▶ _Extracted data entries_
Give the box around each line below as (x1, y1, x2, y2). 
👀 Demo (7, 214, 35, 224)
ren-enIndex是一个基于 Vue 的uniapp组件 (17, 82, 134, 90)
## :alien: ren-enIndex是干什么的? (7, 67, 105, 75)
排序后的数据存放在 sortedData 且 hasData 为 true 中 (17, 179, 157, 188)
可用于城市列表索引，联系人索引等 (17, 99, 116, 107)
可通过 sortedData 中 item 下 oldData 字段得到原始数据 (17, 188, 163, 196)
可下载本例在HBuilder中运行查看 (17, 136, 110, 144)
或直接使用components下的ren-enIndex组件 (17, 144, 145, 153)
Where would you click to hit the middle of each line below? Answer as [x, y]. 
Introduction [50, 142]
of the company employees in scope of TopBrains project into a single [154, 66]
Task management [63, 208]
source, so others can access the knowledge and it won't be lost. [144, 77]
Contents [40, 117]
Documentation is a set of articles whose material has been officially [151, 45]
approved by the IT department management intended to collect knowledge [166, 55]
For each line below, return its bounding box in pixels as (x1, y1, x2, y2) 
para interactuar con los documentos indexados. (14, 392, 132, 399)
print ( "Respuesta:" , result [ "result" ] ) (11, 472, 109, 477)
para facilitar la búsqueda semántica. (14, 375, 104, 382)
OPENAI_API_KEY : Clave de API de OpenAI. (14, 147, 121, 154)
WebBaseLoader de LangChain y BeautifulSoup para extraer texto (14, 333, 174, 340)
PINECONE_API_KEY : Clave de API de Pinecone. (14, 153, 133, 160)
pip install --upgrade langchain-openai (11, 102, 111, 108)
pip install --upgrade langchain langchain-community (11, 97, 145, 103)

▶ _Task_
From the line holding "Task management [63, 208]" to the line holding "Documentation is a", inclusive, restate each line above exactly as written.

▶ _Result for this task_
Task management [63, 208]
source, so others can access the knowledge and it won't be lost. [144, 77]
Contents [40, 117]
Documentation is a set of articles whose material has been officially [151, 45]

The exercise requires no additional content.